Note also that Risen and other journalists tend not to talk about the countervailing norms that have moved dramatically in journalists’ favor in the last decade. (I have written about this extensively, here and here and here and here.) Not only has the government significantly raised the bar for going after journalists’ sources, but it has also made clear what was not clear a decade ago: it will not prosecute journalists for publishing classified information in clear violation of 18 USC 798.
I think here Goldsmith misses the novel theory the government used to convict Sterling, the one Holder has deemed the model to go after others.
Under this theory, journalists will be treated as empty vehicles, and the “cause to leak” language in the Espionage Act will be blown up, so that even completely unclassified conversations may be deemed the cause of an investigative journalist with sources throughout the CIA publishing a story. And the jurisdiction, too, will be blown up, so that so long as a single hairdresser buys a book in EDVA — or maybe MD, who cares, really?!?! — then DOJ can stage their witch hunt in EDVA with all its trappings of security theater.
There are some interesting theories behind the successful prosecution of Sterling for a bunch of metadata. And Goldsmith might at least familiarize himself with where Holder’s DOJ is taking the Espionage Act, because it deserves more scrutiny before the Sterling prosecution is deemed to have done no damage to the journalistic process.
Given this change in norms and the structural factors pushing secrets out (size of bureaucracy, digitalization of secrets, and the like), it is very hard to conclude that the advantage on secrecy versus transparency has shifted to the government under Holder.

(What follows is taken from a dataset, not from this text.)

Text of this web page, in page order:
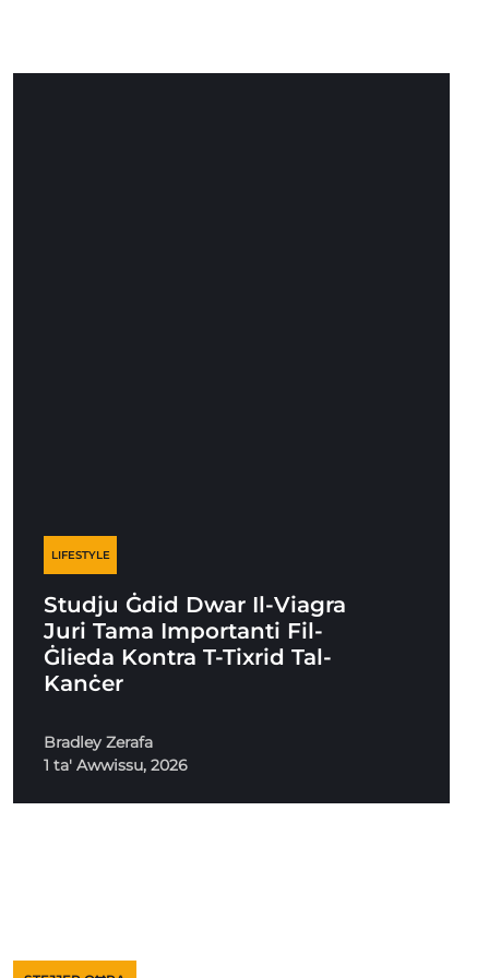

Again, the underlying problem is the asymmetry involved. The government keeps hiding more and more stuff — the top officials behind its trust-building CVE program, even! — behind a veil of secrecy. That amid increasingly absurd claims of secrecy — and increasingly persistent evidence the secrecy often serves to hide law-breaking or incompetence, as it did with the Merlin caper — more secrets get out should be no great celebration. It’s the structure of it all — the paranoia, the arbitrariness, and the incompetence behind it all — that really sours any claim to democratic governance. Goldsmith may take solace we’re getting more secrets out, but until we reverse the slide into arbitrariness it heralds, I’m not so sanguine.

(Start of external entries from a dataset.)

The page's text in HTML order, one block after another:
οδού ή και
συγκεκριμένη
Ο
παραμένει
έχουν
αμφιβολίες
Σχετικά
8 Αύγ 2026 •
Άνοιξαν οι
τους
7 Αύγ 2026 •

During the hearing just after the defense closed in the Sterling trial, there was a fascinating discussion, largely about how DOJ planned to blow up the “cause” language in the Espionage Act to further criminalize just talking to journalists, to criminalize publishing a book and deigning to distribute it in EDVA. The conversation kept coming back to how DOJ had gone from treating Risen as a criminal weeks earlier to treating him as an innocent naif who channeled Sterling’s spying to the unwitting citizens of EDVA. Judge Leonie Brinkema at one point said, “If Risen were not protected by the newsman’s privilege, I suspect he would have been named as a co-conspirator.” “There is no newsman’s privilege,” defense attorney Edward MacMahon pointed out, laughing at the absurdity of claiming there was after the 3 year battle over just that topic. But the exchange hung there, pregnantly, because ultimately branding Risen a criminal — or, barring that, branding having even unclassified conversations with Risen as criminal — was a big part of the point of this trial.
What this prosecution did — what, I believe, it was designed to do — was two-fold. First, burn Risen, burn Risen over 12 long years of investigation during which the counterpart investigation even reportedly seized his phone records. But also, to herald a new interpretation of the Espionage Act that will criminalize even having phone calls with a journalist who has reported on completely unclassified stories involving you in the past.
Update: Year on Risen’s credit card records corrected per Rich.